Data extracted from a collection
--

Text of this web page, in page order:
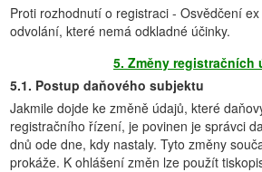
Proti rozhodnutí o registraci - Osvědčení
odvolání, které nemá odkladné účinky.
5. Změny registračních
5.1. Postup daňového subjektu
Jakmile dojde ke změně údajů, které
registračního řízení, je povinen je správci
dnů ode dne, kdy nastaly. Tyto změny
prokáže. K ohlášení změn lze použít
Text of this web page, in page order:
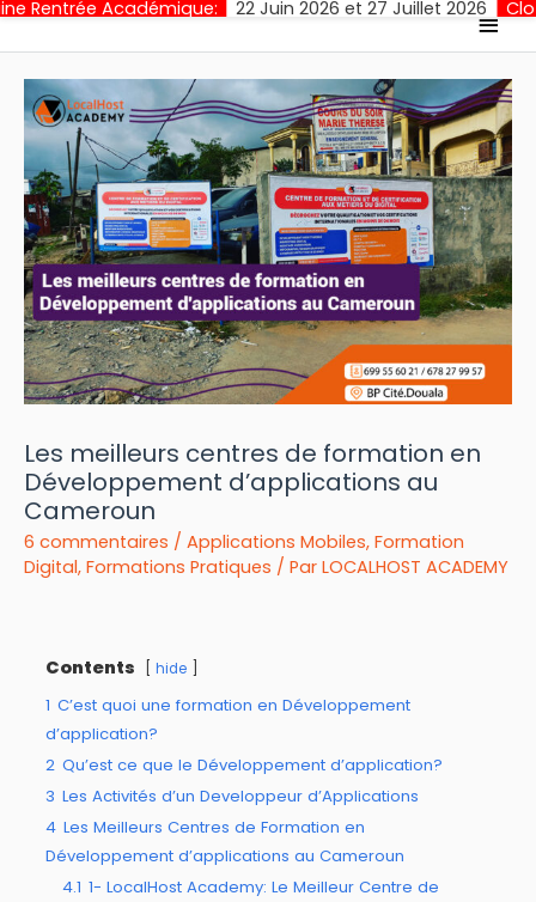
Académique: 22 Juin 2026 et 27 Juillet 2026 Cloture des
Les meilleurs centres de formation en
Développement d’applications au
Cameroun
6 commentaires / Applications Mobiles, Formation
Digital, Formations Pratiques / Par LOCALHOST ACADEMY
Contents hide
1 C’est quoi une formation en Développement
d’application?
2 Qu’est ce que le Développement d’application?
3 Les Activités d’un Developpeur d’Applications
4 Les Meilleurs Centres de Formation en
Développement d’applications au Cameroun
4.1 1- LocalHost Academy: Le Meilleur Centre de
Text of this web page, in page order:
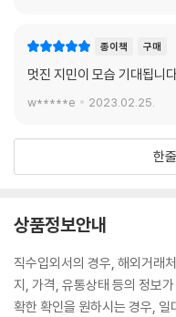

--

**YOUR TASK:**
Only a number belongs in the answer: state how many lines of the entries above hold "které".

**OUTPUT OF THE TASK:**
2